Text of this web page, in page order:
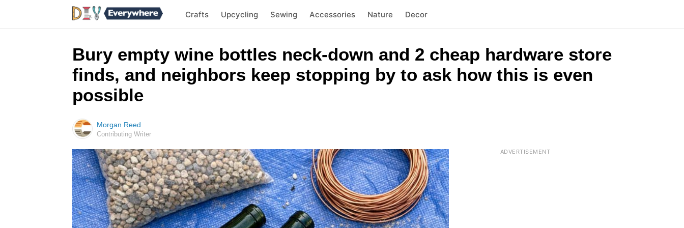
Crafts Upcycling Sewing Accessories Nature Decor
Bury empty wine bottles neck-down and 2 cheap hardware store
finds, and neighbors keep stopping by to ask how this is even
possible
Morgan Reed
Contributing Writer
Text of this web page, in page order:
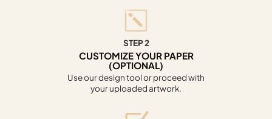
STEP 2
CUSTOMIZE YOUR PAPER
(OPTIONAL)
Use our design tool or proceed with
your uploaded artwork.

- - -

Aim of the exercise: Repeat the listing in full and exactly. Do not include any images.

Reply to the exercise:
Text of this web page, in page order:
Crafts Upcycling Sewing Accessories Nature Decor
Bury empty wine bottles neck-down and 2 cheap hardware store
finds, and neighbors keep stopping by to ask how this is even
possible
Morgan Reed
Contributing Writer
Text of this web page, in page order:
STEP 2
CUSTOMIZE YOUR PAPER
(OPTIONAL)
Use our design tool or proceed with
your uploaded artwork.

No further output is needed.